The SEC proposal should also be placed in the wider context of green finance initiatives – or lack thereof – being developed in other parts of the market.

“This proposal applies only to SEC registrants, so a huge part of the US market isn’t covered – for example, a private company that is not an SEC registrant doesn't need to produce any of this information,” said Cooke. “This could create disparities for anti-competitive dynamics between corporate issuers that are SEC registrants and those who aren’t and could give companies strong incentives not to become SEC registrants.”

In addition, there is little clarity at this stage over how consistent the final SEC rules would be with existing climate disclosures standards in other parts of the world – including the UK and the EU.

What are the next steps?

The comment period on the proposed rules was recently extended from late May to June 17, which has given the market more time to digest them and give feedback.

“Now that the SEC has extended the comment deadline, it’s time to review the list of top points for comment,” Cleary Gottlieb said in a statement. “Moderating the proposal in key respects will – far from weakening it – make it more likely to achieve the Commission’s long-term purposes of eliciting useful and consistent disclosures.
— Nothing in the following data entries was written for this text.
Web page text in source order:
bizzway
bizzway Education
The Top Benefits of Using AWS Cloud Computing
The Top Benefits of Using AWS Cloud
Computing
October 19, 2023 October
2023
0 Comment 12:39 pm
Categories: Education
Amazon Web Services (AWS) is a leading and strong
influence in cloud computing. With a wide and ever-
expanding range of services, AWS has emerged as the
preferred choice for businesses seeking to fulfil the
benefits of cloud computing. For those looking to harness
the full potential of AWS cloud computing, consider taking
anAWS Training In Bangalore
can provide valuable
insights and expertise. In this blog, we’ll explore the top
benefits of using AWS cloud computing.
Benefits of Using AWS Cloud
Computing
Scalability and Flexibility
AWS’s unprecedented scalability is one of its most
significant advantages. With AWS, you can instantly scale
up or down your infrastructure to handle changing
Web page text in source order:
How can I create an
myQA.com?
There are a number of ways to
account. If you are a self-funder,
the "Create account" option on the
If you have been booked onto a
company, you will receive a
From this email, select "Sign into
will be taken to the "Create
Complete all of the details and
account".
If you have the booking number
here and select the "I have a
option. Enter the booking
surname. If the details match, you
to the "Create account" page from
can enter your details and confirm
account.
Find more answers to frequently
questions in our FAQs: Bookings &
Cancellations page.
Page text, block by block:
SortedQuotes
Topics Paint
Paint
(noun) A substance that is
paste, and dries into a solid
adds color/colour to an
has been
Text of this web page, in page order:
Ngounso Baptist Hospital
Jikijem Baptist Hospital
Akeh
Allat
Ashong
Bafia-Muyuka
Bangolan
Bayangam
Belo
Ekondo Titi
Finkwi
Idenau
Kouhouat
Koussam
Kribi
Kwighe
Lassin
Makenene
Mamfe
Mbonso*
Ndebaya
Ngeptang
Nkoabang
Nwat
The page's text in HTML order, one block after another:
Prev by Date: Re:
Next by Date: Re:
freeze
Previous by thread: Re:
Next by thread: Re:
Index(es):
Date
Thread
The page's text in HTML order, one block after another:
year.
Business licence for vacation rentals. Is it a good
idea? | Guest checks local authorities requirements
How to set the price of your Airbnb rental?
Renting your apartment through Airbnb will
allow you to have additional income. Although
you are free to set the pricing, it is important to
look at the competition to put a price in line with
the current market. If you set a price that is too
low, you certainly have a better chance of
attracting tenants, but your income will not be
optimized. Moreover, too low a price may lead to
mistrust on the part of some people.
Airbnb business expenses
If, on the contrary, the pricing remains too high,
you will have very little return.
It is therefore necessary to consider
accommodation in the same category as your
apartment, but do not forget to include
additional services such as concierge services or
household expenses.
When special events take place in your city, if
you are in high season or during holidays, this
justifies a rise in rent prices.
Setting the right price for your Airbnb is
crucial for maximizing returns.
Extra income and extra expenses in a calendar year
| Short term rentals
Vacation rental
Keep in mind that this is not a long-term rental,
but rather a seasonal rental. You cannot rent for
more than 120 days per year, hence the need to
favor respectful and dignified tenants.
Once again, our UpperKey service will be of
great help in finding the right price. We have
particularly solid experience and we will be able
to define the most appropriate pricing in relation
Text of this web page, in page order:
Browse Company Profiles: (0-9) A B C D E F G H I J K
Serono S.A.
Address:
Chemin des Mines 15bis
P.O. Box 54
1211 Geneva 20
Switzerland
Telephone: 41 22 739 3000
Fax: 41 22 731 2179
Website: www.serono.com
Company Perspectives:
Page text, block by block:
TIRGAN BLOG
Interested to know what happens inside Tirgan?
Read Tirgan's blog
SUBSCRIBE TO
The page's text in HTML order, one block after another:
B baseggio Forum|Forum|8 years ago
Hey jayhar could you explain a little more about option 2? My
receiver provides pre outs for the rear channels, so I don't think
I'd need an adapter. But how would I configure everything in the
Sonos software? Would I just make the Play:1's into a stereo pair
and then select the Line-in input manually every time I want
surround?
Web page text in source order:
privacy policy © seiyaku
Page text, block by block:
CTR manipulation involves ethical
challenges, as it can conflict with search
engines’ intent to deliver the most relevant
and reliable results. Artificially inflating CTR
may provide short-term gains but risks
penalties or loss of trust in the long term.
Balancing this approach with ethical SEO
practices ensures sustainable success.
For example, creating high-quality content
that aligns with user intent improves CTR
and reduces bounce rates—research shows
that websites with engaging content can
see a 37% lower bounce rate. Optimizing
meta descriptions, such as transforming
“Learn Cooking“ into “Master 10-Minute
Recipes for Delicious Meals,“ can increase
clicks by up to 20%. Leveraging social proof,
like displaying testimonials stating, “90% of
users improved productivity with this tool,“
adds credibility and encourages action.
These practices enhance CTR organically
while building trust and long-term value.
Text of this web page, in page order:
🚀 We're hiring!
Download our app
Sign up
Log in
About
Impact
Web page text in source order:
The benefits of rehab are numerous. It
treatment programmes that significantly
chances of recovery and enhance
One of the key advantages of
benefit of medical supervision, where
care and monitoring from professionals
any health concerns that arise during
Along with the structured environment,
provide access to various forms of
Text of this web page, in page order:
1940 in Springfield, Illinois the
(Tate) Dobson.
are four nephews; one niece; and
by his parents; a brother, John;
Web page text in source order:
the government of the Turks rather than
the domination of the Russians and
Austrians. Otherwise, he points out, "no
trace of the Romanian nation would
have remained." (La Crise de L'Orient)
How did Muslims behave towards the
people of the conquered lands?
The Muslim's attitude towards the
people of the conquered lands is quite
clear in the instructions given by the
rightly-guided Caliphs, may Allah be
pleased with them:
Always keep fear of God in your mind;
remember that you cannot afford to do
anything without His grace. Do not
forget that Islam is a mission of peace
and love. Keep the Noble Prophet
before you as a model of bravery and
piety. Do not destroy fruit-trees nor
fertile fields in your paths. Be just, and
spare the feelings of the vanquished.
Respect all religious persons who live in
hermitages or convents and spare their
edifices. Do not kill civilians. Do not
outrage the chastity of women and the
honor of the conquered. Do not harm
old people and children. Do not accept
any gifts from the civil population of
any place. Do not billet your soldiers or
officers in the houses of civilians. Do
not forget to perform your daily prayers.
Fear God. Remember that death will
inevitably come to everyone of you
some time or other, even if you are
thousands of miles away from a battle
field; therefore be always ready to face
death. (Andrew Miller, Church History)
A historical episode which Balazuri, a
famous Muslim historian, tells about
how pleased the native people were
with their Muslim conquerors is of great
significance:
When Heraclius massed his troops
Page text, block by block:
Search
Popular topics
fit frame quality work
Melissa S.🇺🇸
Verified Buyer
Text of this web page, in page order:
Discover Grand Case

Ideally, the rules would contribute to developing coherent climate disclosure practices around the world – not just for US reporting companies and not just under SEC rules.”

Given the urgency of climate action and the fast-approaching mid-term elections in the US, the SEC is expected to move fast once the comment period closes.

“I expect the SEC to adopt a final rule as soon as it can, and I do expect the rule as adopted to be highly consistent with the existing proposal,” said Cooke. “Market participants should not assume that the final rule will be significantly less onerous than the rule proposed, and accordingly, they should start thinking about planning for compliance while we await the final rule.”